The left side of my mouth lifted, understanding the sentiment. “And I got laid-off on Tuesday.”
“Damn, lil’ mama.” He gave a kick to the dusty road to show sympathy. “Luck ain’t on your side.”
I sighed heavily. “I thought about vehicular homicide. For the cop, I mean.”
“I woulda helped burn the body.”
He said it so seriously, but I knew he was joking. I laughed.
He laughed, too, muscled shoulders moving up and down. “You know what I do when I’m down and out?”
I was afraid to know the answer, but he supplied it anyway.
“I take a long ride on Miss Harley over there,” he gestured to his bike. It was a Super Glide. My mouth watered slightly. “And all my worries go’on an’ disappear.”
He stepped forward, right in front of me, and held out a hand. “Take a ride with me, darlin’?”
I hesitated. Really, though, what did I have to lose? And it was a Super Glide. You can’t simply say “no” to it. “It’s been a while since I’ve ridden on a motorcycle.”
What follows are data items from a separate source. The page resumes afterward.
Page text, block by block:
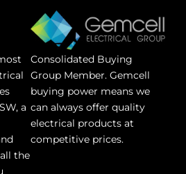
a
the
Consolidated Buying
Group Member. Gemcell
buying power means we
can always offer quality
electrical products at
competitive prices.
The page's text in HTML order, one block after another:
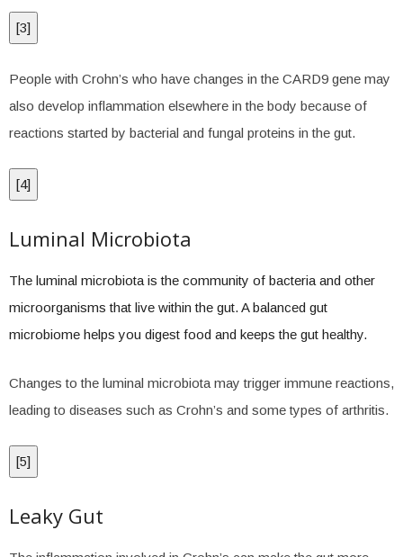
[3]
People with Crohn’s who have changes in the CARD9 gene may
also develop inflammation elsewhere in the body because of
reactions started by bacterial and fungal proteins in the gut.
[4]
Luminal Microbiota
The luminal microbiota is the community of bacteria and other
microorganisms that live within the gut. A balanced gut
microbiome helps you digest food and keeps the gut healthy.
Changes to the luminal microbiota may trigger immune reactions,
leading to diseases such as Crohn’s and some types of arthritis.
[5]
Leaky Gut
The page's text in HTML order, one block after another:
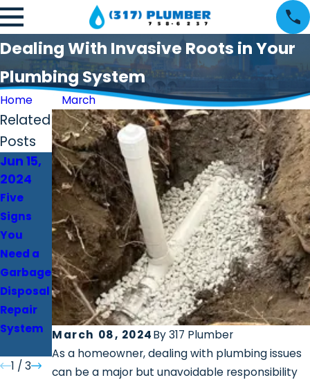
Dealing With Invasive Roots in Your
Plumbing System
Home March
March 08, 2024By317 Plumber
As a homeowner, dealing with plumbing issues
can be a major but unavoidable responsibility
Related
Posts
Jun 15,
2024
Five
Signs
You
Need a
Garbage
Disposal
Repair
System
Apr 30,
2024
Why a
Plumber
Is
Essential
in Fixing
Gas Line
Leaks
Apr 4,
2024
Upgrade
Your
Home
With A
New
Water
Heater
Installat
1 / 3
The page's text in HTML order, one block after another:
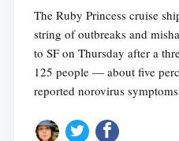
The Ruby Princess cruise
string of outbreaks and
to SF on Thursday after a
125 people — about five
reported norovirus
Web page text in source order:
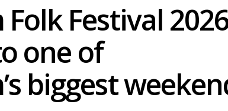
Festival
one of
biggest
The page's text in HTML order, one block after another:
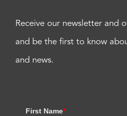
Receive our newsletter and
and be the first to know
and news.
First Name*

He grinned, suddenly looking quite sexy. “The only thing you gotta remember,” he said, words like honey again. “Is hold on tight.”
I lifted a brow.
“Real tight.”
I smiled. And I took his hand.
I climbed onto the back of his Harley, feeling a tinge of excitement. Feeling, just a little bit, like a kid again. I scooted close so that my thighs hugged his and wrapped my arms around his middle.
“Tighter,” he said.
I obliged.
We blazed forward. He took the corners fast and we dipped low into the road. My stomach lurched and I buried my forehead between his shoulder blades. Connected to this mysterious man, the heat and steel of him dangerous yet comforting, I wasn’t lonely anymore. My troubles flew away, as promised. There was nothing except hanging on tight and leaning into the curves. The scenery zipped by, colors flashing, and I saw, once again, that the world is a beautiful place. Soon I tilted my head back, way back, until the fire of afternoon burned my face.
On the back of that rumbling beast of a bike, I became a rebel again.
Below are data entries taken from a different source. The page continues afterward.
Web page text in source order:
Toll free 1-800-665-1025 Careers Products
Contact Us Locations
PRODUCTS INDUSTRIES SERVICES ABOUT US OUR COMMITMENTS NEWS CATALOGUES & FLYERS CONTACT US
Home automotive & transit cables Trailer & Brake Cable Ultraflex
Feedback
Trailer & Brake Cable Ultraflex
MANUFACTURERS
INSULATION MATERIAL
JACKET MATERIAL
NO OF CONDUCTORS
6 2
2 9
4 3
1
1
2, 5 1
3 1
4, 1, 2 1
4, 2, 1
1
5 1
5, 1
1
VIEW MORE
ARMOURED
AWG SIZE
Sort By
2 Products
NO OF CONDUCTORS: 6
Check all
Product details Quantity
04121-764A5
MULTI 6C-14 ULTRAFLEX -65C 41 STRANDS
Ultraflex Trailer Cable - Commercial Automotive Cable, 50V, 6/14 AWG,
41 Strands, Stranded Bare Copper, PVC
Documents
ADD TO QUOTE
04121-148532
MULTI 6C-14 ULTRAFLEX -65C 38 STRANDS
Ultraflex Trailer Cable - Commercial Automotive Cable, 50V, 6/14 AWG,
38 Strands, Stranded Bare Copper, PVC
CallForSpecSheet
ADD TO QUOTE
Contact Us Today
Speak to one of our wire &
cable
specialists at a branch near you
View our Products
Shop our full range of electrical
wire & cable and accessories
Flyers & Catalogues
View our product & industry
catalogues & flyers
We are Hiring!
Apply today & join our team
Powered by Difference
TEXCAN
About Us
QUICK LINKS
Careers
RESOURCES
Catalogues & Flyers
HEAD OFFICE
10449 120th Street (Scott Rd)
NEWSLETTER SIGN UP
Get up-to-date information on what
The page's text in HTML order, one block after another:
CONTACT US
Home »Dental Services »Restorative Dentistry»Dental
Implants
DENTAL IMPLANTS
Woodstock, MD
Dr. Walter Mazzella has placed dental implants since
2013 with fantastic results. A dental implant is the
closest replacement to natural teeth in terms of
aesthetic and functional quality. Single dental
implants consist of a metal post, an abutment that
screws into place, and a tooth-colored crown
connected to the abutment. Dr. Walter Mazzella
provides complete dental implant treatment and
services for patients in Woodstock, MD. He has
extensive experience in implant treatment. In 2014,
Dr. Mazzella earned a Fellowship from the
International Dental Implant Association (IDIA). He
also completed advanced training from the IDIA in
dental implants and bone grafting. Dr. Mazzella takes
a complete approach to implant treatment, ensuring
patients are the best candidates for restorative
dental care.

When the ride was over and he idled next to my car, where we’d left it, I hopped off.
“Thank you,” I said, feeling light and breathless. And happy.
He winked at me. “Pleasure’s mine.” He revved the engine and nodded to my car. “Drive it like it’s stolen, baby.”
“Shiny side up,” I returned.
Back behind my own (four) wheels, I shook out my knotted hair and examined my sunburn in the rear view mirror. The face that looked back, lobster-like as it was, had strength and resilience once again. I refused to let any “sonsa bitches” ruin my day. Or any lay-off ruin my life. At any moment, after all, you can fly away on a Harley and escape your troubles long enough to get some perspective.
I’m renewing the Midwestern rebel kid inside of me. Not be the girl who always got detention, but be the girl who always pops back up.
Go ‘head, do your worst to bring me down. Throw every obstacle in my way. Throw me heartbreak. Throw me uncertainty. Throw me pain. And disappointment. Loneliness. Hunger. Fear.
I’ll catch it all willingly. And keep it close to my hopes. My dreams. My desires. My fantasies of vacationing in Bali
.
Nothing will fuel my run toward succeeding faster than being told success is impossible. Or having everything taken away. Or being told “no” too many times.
Because, after all, a rebel loves a challenge.